====== GIVEN RECORDS

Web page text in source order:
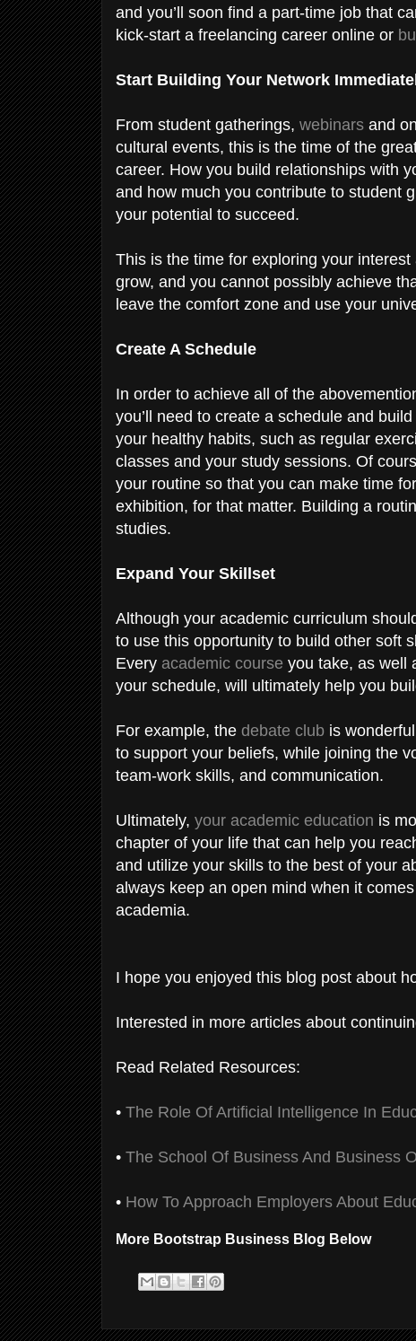
and you’ll soon find a part-time job that
kick-start a freelancing career online or
Start Building Your Network
From student gatherings, webinars and
cultural events, this is the time of the
career. How you build relationships with
and how much you contribute to student
your potential to succeed.
This is the time for exploring your interest
grow, and you cannot possibly achieve
leave the comfort zone and use your
Create A Schedule
In order to achieve all of the
you’ll need to create a schedule and
your healthy habits, such as regular
classes and your study sessions. Of
your routine so that you can make time
exhibition, for that matter. Building a
studies.
Expand Your Skillset
Although your academic curriculum
to use this opportunity to build other soft
Every academic course you take, as well
your schedule, will ultimately help you
For example, the debate club is
to support your beliefs, while joining the
team-work skills, and communication.
Ultimately, your academic education is
chapter of your life that can help you
and utilize your skills to the best of your
always keep an open mind when it
academia.
I hope you enjoyed this blog post about
Interested in more articles about
Read Related Resources:
• The Role Of Artificial Intelligence In
• The School Of Business And Business
• How To Approach Employers About
More Bootstrap Business Blog Below
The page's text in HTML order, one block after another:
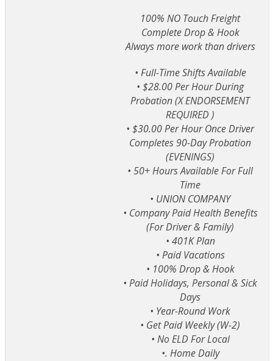
100% NO Touch Freight
Complete Drop & Hook
Always more work than drivers
• Full-Time Shifts Available
• $28.00 Per Hour During
Probation (X ENDORSEMENT
REQUIRED )
• $30.00 Per Hour Once Driver
Completes 90-Day Probation
(EVENINGS)
• 50+ Hours Available For Full
Time
• UNION COMPANY
• Company Paid Health Benefits
(For Driver & Family)
• 401K Plan
• Paid Vacations
• 100% Drop & Hook
• Paid Holidays, Personal & Sick
Days
• Year-Round Work
• Get Paid Weekly (W-2)
• No ELD For Local
•. Home Daily
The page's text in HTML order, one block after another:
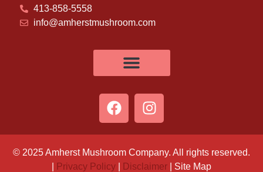
413-858-5558
info@amherstmushroom.com
© 2025 Amherst Mushroom Company. All rights reserved.
Privacy Policy Disclaimer | Site Map
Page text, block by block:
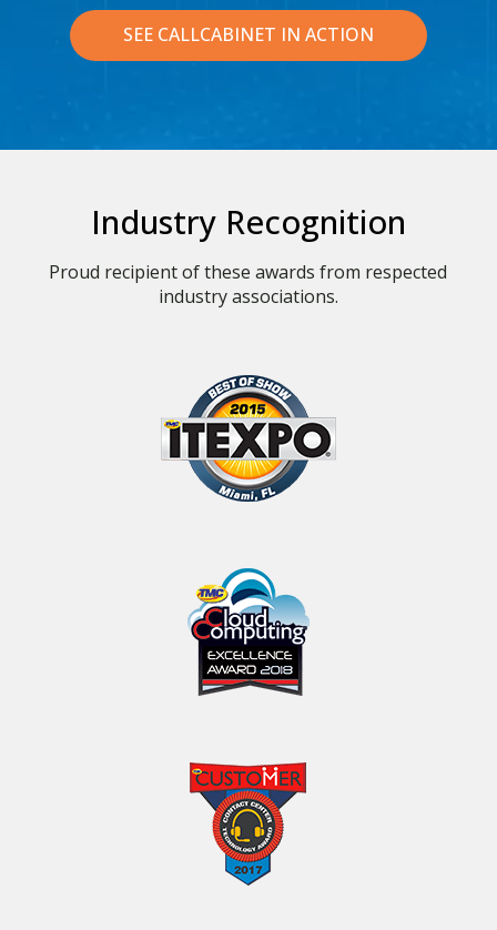
SEE CALLCABINET IN ACTION
Industry Recognition
Proud recipient of these awards from respected
industry associations.
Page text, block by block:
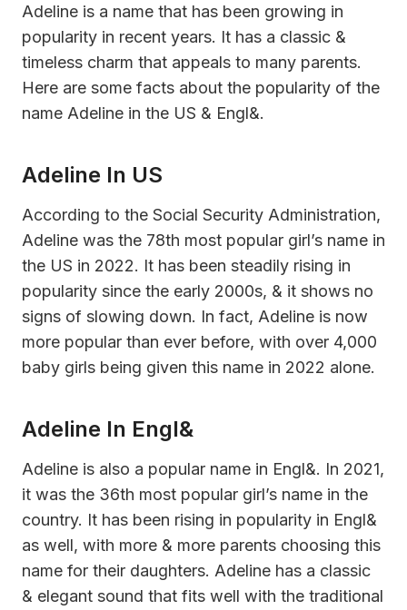
Adeline is a name that has been growing in
popularity in recent years. It has a classic &
timeless charm that appeals to many parents.
Here are some facts about the popularity of the
name Adeline in the US & Engl&.
Adeline In US
According to the Social Security Administration,
Adeline was the 78th most popular girl’s name in
the US in 2022. It has been steadily rising in
popularity since the early 2000s, & it shows no
signs of slowing down. In fact, Adeline is now
more popular than ever before, with over 4,000
baby girls being given this name in 2022 alone.
Adeline In Engl&
Adeline is also a popular name in Engl&. In 2021,
it was the 36th most popular girl’s name in the
country. It has been rising in popularity in Engl&
as well, with more & more parents choosing this
name for their daughters. Adeline has a classic
& elegant sound that fits well with the traditional
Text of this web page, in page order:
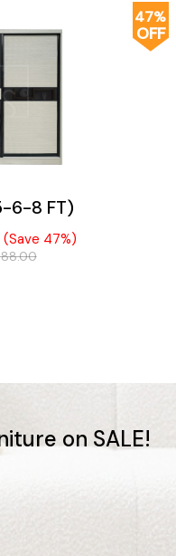
6-8 FT)
(Save 47%)
47%
OFF
on SALE!

============

§ **WHAT IS NEEDED**:
Output each record verbatim, but skip anything that is a picture.

§ **YOUR RESPONSE**:
Web page text in source order:
and you’ll soon find a part-time job that
kick-start a freelancing career online or
Start Building Your Network
From student gatherings, webinars and
cultural events, this is the time of the
career. How you build relationships with
and how much you contribute to student
your potential to succeed.
This is the time for exploring your interest
grow, and you cannot possibly achieve
leave the comfort zone and use your
Create A Schedule
In order to achieve all of the
you’ll need to create a schedule and
your healthy habits, such as regular
classes and your study sessions. Of
your routine so that you can make time
exhibition, for that matter. Building a
studies.
Expand Your Skillset
Although your academic curriculum
to use this opportunity to build other soft
Every academic course you take, as well
your schedule, will ultimately help you
For example, the debate club is
to support your beliefs, while joining the
team-work skills, and communication.
Ultimately, your academic education is
chapter of your life that can help you
and utilize your skills to the best of your
always keep an open mind when it
academia.
I hope you enjoyed this blog post about
Interested in more articles about
Read Related Resources:
• The Role Of Artificial Intelligence In
• The School Of Business And Business
• How To Approach Employers About
More Bootstrap Business Blog Below
The page's text in HTML order, one block after another:
100% NO Touch Freight
Complete Drop & Hook
Always more work than drivers
• Full-Time Shifts Available
• $28.00 Per Hour During
Probation (X ENDORSEMENT
REQUIRED )
• $30.00 Per Hour Once Driver
Completes 90-Day Probation
(EVENINGS)
• 50+ Hours Available For Full
Time
• UNION COMPANY
• Company Paid Health Benefits
(For Driver & Family)
• 401K Plan
• Paid Vacations
• 100% Drop & Hook
• Paid Holidays, Personal & Sick
Days
• Year-Round Work
• Get Paid Weekly (W-2)
• No ELD For Local
•. Home Daily
The page's text in HTML order, one block after another:
413-858-5558
info@amherstmushroom.com
© 2025 Amherst Mushroom Company. All rights reserved.
Privacy Policy Disclaimer | Site Map
Page text, block by block:
SEE CALLCABINET IN ACTION
Industry Recognition
Proud recipient of these awards from respected
industry associations.
Page text, block by block:
Adeline is a name that has been growing in
popularity in recent years. It has a classic &
timeless charm that appeals to many parents.
Here are some facts about the popularity of the
name Adeline in the US & Engl&.
Adeline In US
According to the Social Security Administration,
Adeline was the 78th most popular girl’s name in
the US in 2022. It has been steadily rising in
popularity since the early 2000s, & it shows no
signs of slowing down. In fact, Adeline is now
more popular than ever before, with over 4,000
baby girls being given this name in 2022 alone.
Adeline In Engl&
Adeline is also a popular name in Engl&. In 2021,
it was the 36th most popular girl’s name in the
country. It has been rising in popularity in Engl&
as well, with more & more parents choosing this
name for their daughters. Adeline has a classic
& elegant sound that fits well with the traditional
Text of this web page, in page order:
6-8 FT)
(Save 47%)
47%
OFF
on SALE!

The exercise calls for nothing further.